インタビュー:ジャスダック株は51%以上保有を、新興市場統合を=大証社長
[大阪 1日 ロイター] 大阪証券取引所(8697.OJ: 株価, 企業情報, レポート)の米田道生社長は1日、ロイターとのインタビューで、ジャスダック証券取引所(筒井高志社長)の株式譲り受け交渉について「経営に責任と権限を持たなければならない」と語り、51%以上を保有する意向を示した。
そのうえで「それがないと市場の統合は簡単にできない」として、経営権を取得することで、ジャスダックとヘラクレスの統合を進めていく考えを示した。

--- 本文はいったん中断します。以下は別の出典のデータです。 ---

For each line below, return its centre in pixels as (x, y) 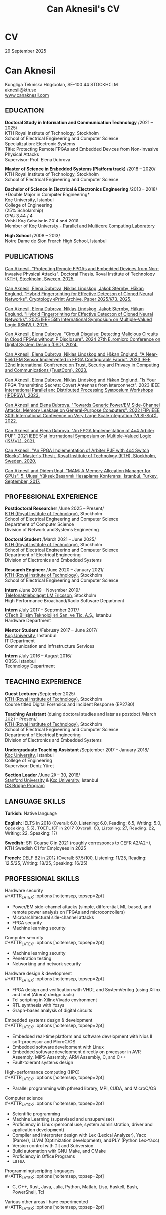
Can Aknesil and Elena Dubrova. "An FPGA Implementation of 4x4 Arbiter (80, 430)
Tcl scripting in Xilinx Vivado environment (55, 1000)
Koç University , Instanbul (30, 636)
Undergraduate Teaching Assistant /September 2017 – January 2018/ (77, 750)
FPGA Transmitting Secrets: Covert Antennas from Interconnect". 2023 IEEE (83, 385)
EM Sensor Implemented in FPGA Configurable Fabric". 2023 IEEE (83, 359)
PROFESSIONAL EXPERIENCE (52, 497)
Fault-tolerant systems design (43, 1062)

大証は今年に入り、ジャスダックとの統合に向けて、ジャスダック株を72%強保有する筆頭株主の日本証券業協会(安東俊夫会長)と交渉を開始した。今後は、買収株数、金額、統合の形態などが焦点となる。米田社長は「すべては今後の交渉で決まってくる」として詳細な言及を避けたが、最低でも51%を取得する意向を強調した。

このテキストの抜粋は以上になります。